Task » Report every line of the records below that contains the word "процесс".

************

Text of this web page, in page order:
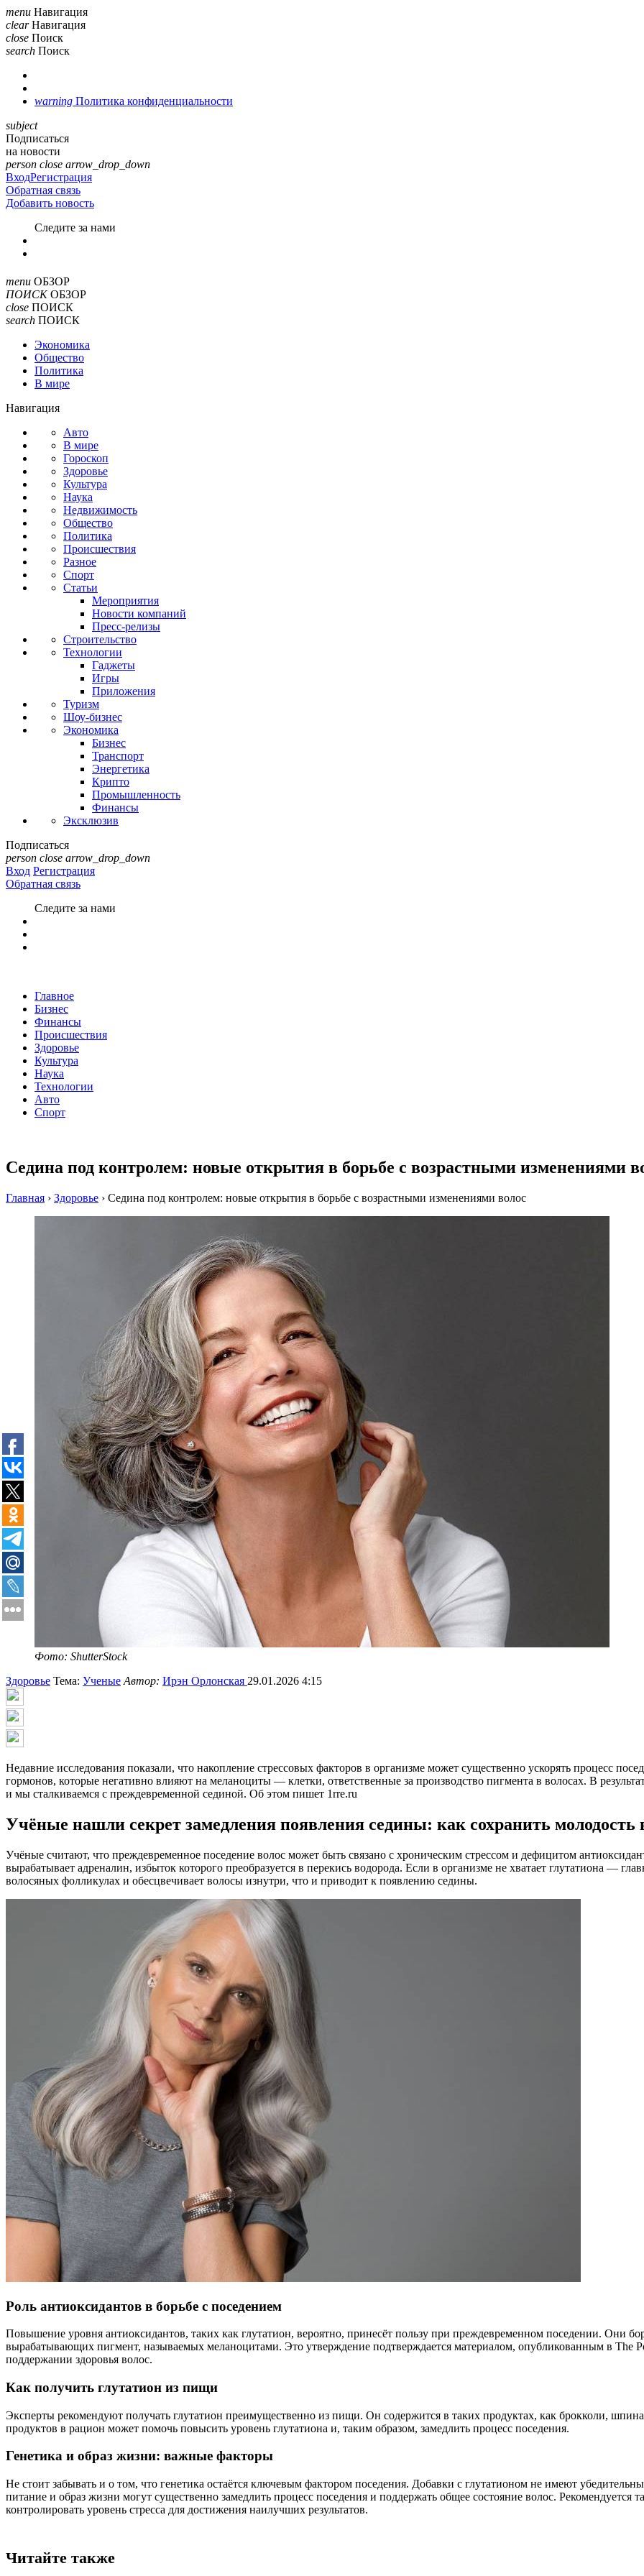
menu Навигация
clear Навигация
close Поиск
search Поиск
warning Политика конфиденциальности
subject
Подписаться
на новости
person close arrow_drop_down
ВходРегистрация
Обратная связь
Добавить новость
Cледите за нами
menu ОБЗОР
ПОИСК ОБЗОР
close ПОИСК
search ПОИСК
Экономика
Общество
Политика
В мире
Навигация
Авто
В мире
Гороскоп
Здоровье
Культура
Наука
Недвижимость
Общество
Политика
Происшествия
Разное
Спорт
Статьи
Мероприятия
Новости компаний
Пресс-релизы
Строительство
Технологии
Гаджеты
Игры
Приложения
Туризм
Шоу-бизнес
Экономика
Бизнес
Транспорт
Энергетика
Крипто
Промышленность
Финансы
Эксклюзив
Подписаться
person close arrow_drop_down
Вход Регистрация
Обратная связь
Следите за нами
Главное
Бизнес
Финансы
Происшествия
Здоровье
Культура
Наука
Технологии
Авто
Спорт
Седина под контролем: новые открытия в борьбе с возрастными изменениями
Главная › Здоровье › Седина под контролем: новые открытия в борьбе с возрастными изменениями волос
Фото: ShutterStock
Здоровье Тема: Ученые Автор: Ирэн Орлонская 29.01.2026 4:15
Недавние исследования показали, что накопление стрессовых факторов в организме может существенно ускорять процесс
гормонов, которые негативно влияют на меланоциты — клетки, ответственные за производство пигмента в волосах. В
и мы сталкиваемся с преждевременной сединой. Об этом пишет 1rre.ru
Учёные нашли секрет замедления появления седины: как сохранить молодость
Учёные считают, что преждевременное поседение волос может быть связано с хроническим стрессом и дефицитом
вырабатывает адреналин, избыток которого преобразуется в перекись водорода. Если в организме не хватает глутатиона —
волосяных фолликулах и обесцвечивает волосы изнутри, что и приводит к появлению седины.
Роль антиоксидантов в борьбе с поседением
Повышение уровня антиоксидантов, таких как глутатион, вероятно, принесёт пользу при преждевременном поседении. Они
вырабатывающих пигмент, называемых меланоцитами. Это утверждение подтверждается материалом, опубликованным в The
поддержании здоровья волос.
Как получить глутатион из пищи
Эксперты рекомендуют получать глутатион преимущественно из пищи. Он содержится в таких продуктах, как брокколи,
продуктов в рацион может помочь повысить уровень глутатиона и, таким образом, замедлить процесс поседения.
Генетика и образ жизни: важные факторы
Не стоит забывать и о том, что генетика остаётся ключевым фактором поседения. Добавки с глутатионом не имеют
питание и образ жизни могут существенно замедлить процесс поседения и поддержать общее состояние волос. Рекомендуется
контролировать уровень стресса для достижения наилучших результатов.
Читайте также

************

Answer to this task »
Недавние исследования показали, что накопление стрессовых факторов в организме может существенно ускорять процесс
продуктов в рацион может помочь повысить уровень глутатиона и, таким образом, замедлить процесс поседения.
питание и образ жизни могут существенно замедлить процесс поседения и поддержать общее состояние волос. Рекомендуется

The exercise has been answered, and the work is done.